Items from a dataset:
· · · ·
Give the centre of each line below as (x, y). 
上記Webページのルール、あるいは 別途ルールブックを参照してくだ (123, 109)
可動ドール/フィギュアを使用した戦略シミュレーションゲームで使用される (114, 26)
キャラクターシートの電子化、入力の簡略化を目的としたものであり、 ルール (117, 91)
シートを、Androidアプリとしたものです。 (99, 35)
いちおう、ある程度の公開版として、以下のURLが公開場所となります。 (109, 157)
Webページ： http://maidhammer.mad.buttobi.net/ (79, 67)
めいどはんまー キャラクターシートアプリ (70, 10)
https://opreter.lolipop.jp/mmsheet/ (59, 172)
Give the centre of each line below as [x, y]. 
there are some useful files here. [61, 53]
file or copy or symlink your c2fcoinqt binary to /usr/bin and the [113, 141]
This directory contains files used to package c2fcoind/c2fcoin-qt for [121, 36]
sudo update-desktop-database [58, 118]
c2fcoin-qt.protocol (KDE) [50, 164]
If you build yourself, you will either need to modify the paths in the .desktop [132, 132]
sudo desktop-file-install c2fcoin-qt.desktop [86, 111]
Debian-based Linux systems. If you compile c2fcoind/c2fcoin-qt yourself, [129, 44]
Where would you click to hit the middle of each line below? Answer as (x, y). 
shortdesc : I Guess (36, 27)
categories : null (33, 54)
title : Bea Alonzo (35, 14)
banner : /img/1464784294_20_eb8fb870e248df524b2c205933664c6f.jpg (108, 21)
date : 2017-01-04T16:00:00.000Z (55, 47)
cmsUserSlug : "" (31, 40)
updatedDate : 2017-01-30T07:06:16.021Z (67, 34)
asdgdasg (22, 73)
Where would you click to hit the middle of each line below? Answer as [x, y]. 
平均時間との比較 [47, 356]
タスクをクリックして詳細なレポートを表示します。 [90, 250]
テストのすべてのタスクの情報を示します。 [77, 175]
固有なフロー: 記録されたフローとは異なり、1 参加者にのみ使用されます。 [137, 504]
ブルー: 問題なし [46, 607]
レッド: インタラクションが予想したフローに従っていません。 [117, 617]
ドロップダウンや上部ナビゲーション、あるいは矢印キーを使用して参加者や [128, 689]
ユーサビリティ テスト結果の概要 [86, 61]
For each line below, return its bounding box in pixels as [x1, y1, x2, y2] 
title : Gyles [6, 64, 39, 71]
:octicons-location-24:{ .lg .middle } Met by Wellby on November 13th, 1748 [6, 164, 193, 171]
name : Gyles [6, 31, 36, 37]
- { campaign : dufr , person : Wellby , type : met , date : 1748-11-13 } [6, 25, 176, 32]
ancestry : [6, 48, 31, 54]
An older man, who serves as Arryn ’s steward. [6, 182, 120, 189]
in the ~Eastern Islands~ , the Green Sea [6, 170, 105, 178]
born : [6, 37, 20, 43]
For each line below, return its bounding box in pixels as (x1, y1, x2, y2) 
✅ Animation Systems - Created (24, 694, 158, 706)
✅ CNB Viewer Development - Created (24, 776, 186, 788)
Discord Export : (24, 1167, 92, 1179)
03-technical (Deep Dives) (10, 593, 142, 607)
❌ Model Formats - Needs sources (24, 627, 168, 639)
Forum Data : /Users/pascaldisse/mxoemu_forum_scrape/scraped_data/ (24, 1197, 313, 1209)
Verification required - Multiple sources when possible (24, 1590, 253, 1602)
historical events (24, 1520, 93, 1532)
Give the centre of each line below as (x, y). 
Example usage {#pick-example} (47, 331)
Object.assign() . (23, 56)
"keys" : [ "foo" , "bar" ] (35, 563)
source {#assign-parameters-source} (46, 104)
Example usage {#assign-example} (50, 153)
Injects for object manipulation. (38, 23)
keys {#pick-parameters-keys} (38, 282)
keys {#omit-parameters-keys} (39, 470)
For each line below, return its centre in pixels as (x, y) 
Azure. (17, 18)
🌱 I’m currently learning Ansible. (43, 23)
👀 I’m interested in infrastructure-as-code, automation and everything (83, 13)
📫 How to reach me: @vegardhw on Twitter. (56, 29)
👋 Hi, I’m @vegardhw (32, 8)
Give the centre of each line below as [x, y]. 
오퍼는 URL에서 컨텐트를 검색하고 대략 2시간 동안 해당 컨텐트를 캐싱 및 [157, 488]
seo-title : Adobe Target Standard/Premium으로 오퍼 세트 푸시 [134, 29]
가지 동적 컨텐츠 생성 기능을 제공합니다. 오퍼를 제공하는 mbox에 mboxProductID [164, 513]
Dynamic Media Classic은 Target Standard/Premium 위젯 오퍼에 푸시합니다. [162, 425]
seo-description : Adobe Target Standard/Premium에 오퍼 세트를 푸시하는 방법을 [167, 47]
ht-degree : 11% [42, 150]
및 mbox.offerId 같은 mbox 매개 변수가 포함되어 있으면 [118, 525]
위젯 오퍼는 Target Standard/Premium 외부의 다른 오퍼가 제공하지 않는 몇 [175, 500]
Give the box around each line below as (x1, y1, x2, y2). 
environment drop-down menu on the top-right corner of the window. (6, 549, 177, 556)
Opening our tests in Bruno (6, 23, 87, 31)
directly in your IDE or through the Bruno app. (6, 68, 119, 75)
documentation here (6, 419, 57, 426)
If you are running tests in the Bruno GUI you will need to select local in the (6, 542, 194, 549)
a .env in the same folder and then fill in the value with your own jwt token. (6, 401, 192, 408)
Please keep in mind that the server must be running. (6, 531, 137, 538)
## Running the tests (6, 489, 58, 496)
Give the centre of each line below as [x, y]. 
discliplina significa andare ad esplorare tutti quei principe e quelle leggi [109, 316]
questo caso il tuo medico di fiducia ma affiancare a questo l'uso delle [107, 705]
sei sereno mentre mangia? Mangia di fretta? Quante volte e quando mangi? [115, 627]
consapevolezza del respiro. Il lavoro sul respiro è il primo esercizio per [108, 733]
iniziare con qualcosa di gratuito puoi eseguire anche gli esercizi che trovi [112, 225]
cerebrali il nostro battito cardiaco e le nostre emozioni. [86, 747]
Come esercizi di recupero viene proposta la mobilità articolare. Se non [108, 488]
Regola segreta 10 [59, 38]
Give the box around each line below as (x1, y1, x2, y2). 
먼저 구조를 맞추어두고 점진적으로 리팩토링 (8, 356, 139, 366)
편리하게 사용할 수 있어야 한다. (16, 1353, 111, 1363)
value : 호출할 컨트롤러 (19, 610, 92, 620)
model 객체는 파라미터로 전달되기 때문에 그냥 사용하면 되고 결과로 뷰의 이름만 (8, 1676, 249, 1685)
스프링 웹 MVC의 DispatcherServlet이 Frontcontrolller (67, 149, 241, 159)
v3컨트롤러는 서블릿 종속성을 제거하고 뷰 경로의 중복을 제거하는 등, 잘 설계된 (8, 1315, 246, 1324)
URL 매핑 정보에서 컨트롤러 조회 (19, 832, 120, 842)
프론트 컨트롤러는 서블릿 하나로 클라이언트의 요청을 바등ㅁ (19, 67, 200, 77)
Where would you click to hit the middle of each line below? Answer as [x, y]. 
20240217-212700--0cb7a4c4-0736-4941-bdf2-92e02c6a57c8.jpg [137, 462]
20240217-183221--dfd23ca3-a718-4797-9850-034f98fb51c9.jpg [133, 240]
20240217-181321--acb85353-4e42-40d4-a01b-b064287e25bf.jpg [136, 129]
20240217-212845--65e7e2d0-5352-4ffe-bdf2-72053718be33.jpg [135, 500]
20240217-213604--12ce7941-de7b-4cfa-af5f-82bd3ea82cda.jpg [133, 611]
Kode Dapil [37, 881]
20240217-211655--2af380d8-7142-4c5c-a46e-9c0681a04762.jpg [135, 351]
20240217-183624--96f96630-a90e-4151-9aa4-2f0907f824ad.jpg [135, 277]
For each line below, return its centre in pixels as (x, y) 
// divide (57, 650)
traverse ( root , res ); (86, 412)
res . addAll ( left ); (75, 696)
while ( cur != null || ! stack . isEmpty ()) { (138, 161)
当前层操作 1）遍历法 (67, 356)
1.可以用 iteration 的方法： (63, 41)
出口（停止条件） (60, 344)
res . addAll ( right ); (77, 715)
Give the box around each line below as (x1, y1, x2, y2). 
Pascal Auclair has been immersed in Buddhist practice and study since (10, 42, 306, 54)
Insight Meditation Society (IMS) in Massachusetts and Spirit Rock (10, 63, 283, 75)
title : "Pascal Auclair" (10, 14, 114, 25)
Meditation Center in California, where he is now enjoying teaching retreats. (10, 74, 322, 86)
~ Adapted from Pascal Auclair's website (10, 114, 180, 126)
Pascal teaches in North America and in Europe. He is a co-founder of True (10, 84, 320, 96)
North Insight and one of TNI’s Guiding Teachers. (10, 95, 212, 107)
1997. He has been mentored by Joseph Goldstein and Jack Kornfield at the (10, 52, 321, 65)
· · · ·
The problem: Repeat only the lines above, from the first line of the entries through the line that contains "categories : null (33, 54)", including both ends.

Expected output:
Give the centre of each line below as (x, y). 
上記Webページのルール、あるいは 別途ルールブックを参照してくだ (123, 109)
可動ドール/フィギュアを使用した戦略シミュレーションゲームで使用される (114, 26)
キャラクターシートの電子化、入力の簡略化を目的としたものであり、 ルール (117, 91)
シートを、Androidアプリとしたものです。 (99, 35)
いちおう、ある程度の公開版として、以下のURLが公開場所となります。 (109, 157)
Webページ： http://maidhammer.mad.buttobi.net/ (79, 67)
めいどはんまー キャラクターシートアプリ (70, 10)
https://opreter.lolipop.jp/mmsheet/ (59, 172)
Give the centre of each line below as [x, y]. 
there are some useful files here. [61, 53]
file or copy or symlink your c2fcoinqt binary to /usr/bin and the [113, 141]
This directory contains files used to package c2fcoind/c2fcoin-qt for [121, 36]
sudo update-desktop-database [58, 118]
c2fcoin-qt.protocol (KDE) [50, 164]
If you build yourself, you will either need to modify the paths in the .desktop [132, 132]
sudo desktop-file-install c2fcoin-qt.desktop [86, 111]
Debian-based Linux systems. If you compile c2fcoind/c2fcoin-qt yourself, [129, 44]
Where would you click to hit the middle of each line below? Answer as (x, y). 
shortdesc : I Guess (36, 27)
categories : null (33, 54)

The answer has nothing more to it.